As usual, this release includes important fixes, some of which may be critical for security. Unless the fix addresses a bug being exploited in the wild, the fix will not be called out in the release notes. Please make sure to update ASAP. See our release process for details.

🔦 Highlights

📦 Exporting of DAGs via Gateways

Gateways now support downloading arbitrary IPLD graphs via the /api/v0/dag/export endpoint. This endpoint works in the same way as the ipfs dag export command.

One major thing this enables is ability to verify data downloaded from public gateways. If you go to https://somegateway.example.net/ipfs/bafyexample you are using the old school HTTP transport, and trusting that the gateway is being well behaved. However, if you download the graph as a DAG archive then it is possible to verify that the data you downloaded does in fact match bafyexample.

Additionally, it was previously quite painful to download things other than UnixFS (files + directories) using gateways. It is now possible to download arbitrary IPLD graphs from gateways, making them useful as a general-purpose alternative to p2p transports.

This opens exciting opportunities in areas like thin clients, mobile browsers and IoT devices, which now can delegate IPFS resolution to any public gateway, and have ability to verify that the data received matches the requested hash.

☁ Custom DNS Resolvers

Resolution of DNS records for DNSLink and DNSAddrs means that names are sent in cleartext between the operating system and the DNS server provided by an ISP. In the past, the only way to customize DNS resolution in IPFS stack was to set up own DNS proxy server.

There is now the ability to customize DNS resolution and override the default resolver from the OS with DNS over HTTPS (DoH) one. We made it really flexible: override can be applied globally, or per specific TLD/FQDN. Examples can be found in the documentation.

👪 Support for non-ICANN DNSLink names

Building off of the support for custom DNS resolvers it is now possible to create DNSLink names not handled by ICANN and choose how that domain name will be resolved. An example of this is how ENS is supported, despite .eth not being an ICANN TLD you can point .eth to any ENS resolver you want (including a local one).

While go-ipfs may have some DoH defaults for a few popular non-ICANN DNSLink names (e.g. ENS), you are free to use any protocol for a naming system and as long as it exposes a DNSLink record via a DNS endpoint you can make it work.

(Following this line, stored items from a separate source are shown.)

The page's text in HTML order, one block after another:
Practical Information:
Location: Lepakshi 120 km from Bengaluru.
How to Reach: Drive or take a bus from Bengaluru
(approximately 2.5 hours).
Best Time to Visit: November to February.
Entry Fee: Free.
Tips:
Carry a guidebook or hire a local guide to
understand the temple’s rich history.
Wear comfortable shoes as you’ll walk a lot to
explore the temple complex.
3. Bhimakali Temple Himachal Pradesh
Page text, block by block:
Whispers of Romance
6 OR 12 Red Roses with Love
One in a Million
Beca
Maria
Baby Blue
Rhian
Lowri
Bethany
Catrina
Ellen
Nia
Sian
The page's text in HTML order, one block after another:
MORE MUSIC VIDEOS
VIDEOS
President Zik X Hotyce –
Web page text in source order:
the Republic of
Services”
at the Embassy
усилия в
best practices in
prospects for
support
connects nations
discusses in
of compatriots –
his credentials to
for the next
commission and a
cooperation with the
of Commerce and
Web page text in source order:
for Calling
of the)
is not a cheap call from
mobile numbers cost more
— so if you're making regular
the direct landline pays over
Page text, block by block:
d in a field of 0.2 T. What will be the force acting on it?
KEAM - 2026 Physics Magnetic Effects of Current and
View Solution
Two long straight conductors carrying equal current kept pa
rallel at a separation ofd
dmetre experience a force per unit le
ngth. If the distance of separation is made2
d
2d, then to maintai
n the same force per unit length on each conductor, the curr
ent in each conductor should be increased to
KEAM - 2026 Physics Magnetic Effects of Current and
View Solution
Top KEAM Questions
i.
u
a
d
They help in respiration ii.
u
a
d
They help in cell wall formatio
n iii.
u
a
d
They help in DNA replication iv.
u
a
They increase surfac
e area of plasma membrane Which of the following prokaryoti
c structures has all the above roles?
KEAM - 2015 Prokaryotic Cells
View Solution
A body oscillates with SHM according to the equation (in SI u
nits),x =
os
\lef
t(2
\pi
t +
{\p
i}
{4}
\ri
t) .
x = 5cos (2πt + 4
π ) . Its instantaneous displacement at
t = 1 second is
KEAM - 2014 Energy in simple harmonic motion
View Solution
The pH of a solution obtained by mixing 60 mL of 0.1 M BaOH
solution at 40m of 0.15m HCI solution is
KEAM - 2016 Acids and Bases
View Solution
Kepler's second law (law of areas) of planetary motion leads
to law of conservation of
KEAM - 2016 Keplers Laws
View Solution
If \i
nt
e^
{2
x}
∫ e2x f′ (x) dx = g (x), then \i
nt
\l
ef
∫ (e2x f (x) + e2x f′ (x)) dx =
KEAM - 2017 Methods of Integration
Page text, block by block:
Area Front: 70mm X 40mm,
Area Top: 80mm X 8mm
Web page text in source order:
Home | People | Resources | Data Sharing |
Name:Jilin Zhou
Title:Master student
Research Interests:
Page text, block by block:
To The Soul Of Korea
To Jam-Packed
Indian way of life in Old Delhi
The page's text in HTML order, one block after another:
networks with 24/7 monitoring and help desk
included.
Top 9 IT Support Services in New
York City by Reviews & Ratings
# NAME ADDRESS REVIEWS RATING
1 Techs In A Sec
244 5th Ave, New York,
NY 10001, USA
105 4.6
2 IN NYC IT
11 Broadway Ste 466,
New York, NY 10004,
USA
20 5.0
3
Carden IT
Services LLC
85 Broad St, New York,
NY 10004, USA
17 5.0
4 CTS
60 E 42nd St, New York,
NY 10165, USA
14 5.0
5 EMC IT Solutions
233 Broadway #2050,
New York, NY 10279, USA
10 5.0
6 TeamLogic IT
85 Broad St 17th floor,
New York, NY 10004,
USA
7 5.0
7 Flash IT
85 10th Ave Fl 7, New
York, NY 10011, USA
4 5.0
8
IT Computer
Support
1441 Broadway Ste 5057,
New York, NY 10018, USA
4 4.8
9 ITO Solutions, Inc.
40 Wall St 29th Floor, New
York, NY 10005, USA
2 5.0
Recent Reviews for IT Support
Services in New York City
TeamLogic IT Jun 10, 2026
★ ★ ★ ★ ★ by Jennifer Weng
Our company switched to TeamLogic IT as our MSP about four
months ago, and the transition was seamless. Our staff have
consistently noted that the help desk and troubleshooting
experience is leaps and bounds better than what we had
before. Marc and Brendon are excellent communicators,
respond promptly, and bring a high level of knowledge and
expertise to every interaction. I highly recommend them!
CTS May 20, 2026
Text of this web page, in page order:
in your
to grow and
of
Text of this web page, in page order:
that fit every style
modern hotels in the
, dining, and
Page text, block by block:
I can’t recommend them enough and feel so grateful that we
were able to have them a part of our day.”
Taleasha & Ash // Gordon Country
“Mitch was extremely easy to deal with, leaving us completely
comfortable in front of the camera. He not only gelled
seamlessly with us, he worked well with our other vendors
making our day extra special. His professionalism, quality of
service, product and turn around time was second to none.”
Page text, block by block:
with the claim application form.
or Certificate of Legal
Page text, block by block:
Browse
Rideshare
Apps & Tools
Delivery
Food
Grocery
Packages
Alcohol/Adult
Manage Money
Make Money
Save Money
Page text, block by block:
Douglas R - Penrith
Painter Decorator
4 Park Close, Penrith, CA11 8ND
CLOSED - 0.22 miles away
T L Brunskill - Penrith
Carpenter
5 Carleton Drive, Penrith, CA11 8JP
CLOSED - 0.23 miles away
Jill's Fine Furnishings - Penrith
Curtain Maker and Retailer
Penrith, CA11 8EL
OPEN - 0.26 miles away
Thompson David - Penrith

🖥️ Updated to the latest WebUI

Our web interface now includes experimental support for pinning services, and various updates to Files and Peers screens.

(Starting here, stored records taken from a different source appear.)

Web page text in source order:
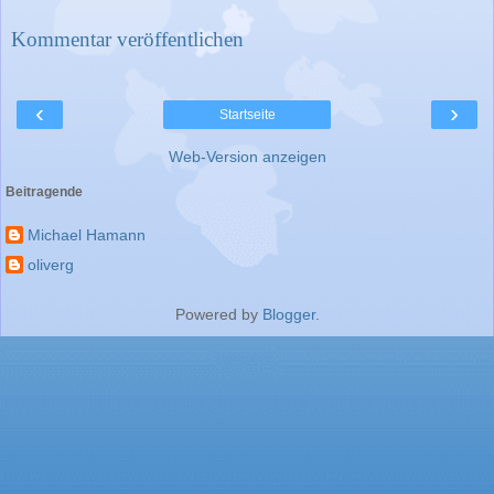
Kommentar veröffentlichen
‹ ›
Startseite
Web-Version anzeigen
Beitragende
Michael Hamann
oliverg
Powered by Blogger.
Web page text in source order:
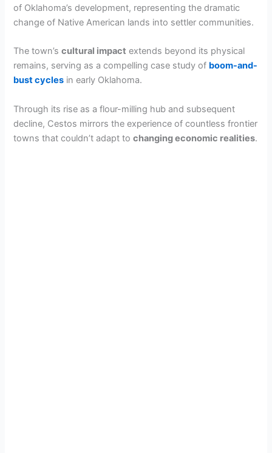
of Oklahoma’s development, representing the dramatic
change of Native American lands into settler communities.
The town’scultural impact extends beyond its physical
remains, serving as a compelling case study of boom-and-
bust cycles in early Oklahoma.
Through its rise as a flour-milling hub and subsequent
decline, Cestos mirrors the experience of countless frontier
towns that couldn’t adapt tochanging economic realities.
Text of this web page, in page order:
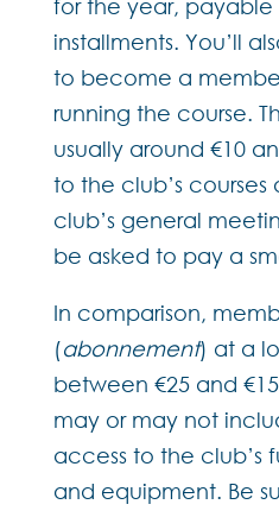
for the year, payable
installments. You’ll
to become a
running the course.
usually around €10
to the club’s
club’s general
be asked to pay a
In comparison,
(abonnement) at a
between €25 and
may or may not
access to the club’s
and equipment. Be
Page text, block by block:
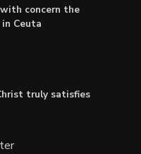
with concern the
Ceuta
truly satisfies
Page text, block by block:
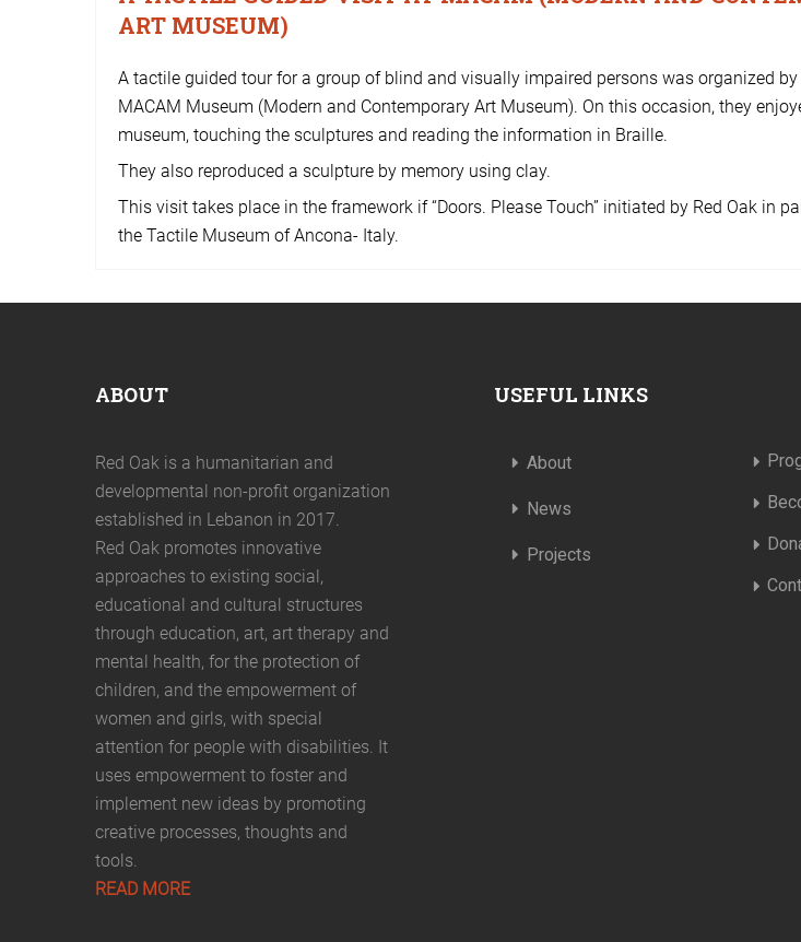
ART MUSEUM)
A tactile guided tour for a group of blind and visually impaired persons was organized by
MACAM Museum (Modern and Contemporary Art Museum). On this occasion, they
museum, touching the sculptures and reading the information in Braille.
They also reproduced a sculpture by memory using clay.
This visit takes place in the framework if “Doors. Please Touch” initiated by Red Oak in
the Tactile Museum of Ancona- Italy.
ABOUT
Red Oak is a humanitarian and
developmental non-profit organization
established in Lebanon in 2017.
Red Oak promotes innovative
approaches to existing social,
educational and cultural structures
through education, art, art therapy and
mental health, for the protection of
children, and the empowerment of
women and girls, with special
attention for people with disabilities. It
uses empowerment to foster and
implement new ideas by promoting
creative processes, thoughts and
tools.
READ MORE
USEFUL LINKS
About
News
Projects

Remote pinning services added via the ipfs pin remote service add command are already detected, one can also add one from Settings screen, and it will appear in Set pinning interface on the Files screen.

Data presented on the Peers screen can now be copied by simply clicking on a specific cell, and a list of open streams gives better insight into how a local node interacts with a specific peer.

See release notes for ipfs-webui v2.12 for screenshots and more details.

🔑 IPNS keys can now be exported via the CLI without stopping the daemon

ipfs key export no longer requires interrupting ipfs daemon

🕸 Experimental DHT Client and Provider System

An area of go-ipfs that has been historically tricky is how go-ipfs finds who has the data they are looking for. While the IPFS Public DHT is only one of the ways go-ipfs can find data it tends to be an important one. While since go-ipfs v0.5.0 the time to find content in the network has dropped significantly the time to put/get IPNS records or for a node to advertise the content it has still has much room for improvement.

We have been doing some experimenting and have an alternative DHT client that essentially trades off some resources and in return is much more performant. We have also included with the experimental DHT client a bulk provider system that takes advantage of the new client to more efficiently do many advertisements at a time

This work is quite new and still under development, however, the results so far have been promising especially for users with lots of data who have otherwise been having difficulty advertising their data into the IPFS Public DHT

As described in the experimental features documentation the experimental client can be enabled using the command below (or modifying the config file).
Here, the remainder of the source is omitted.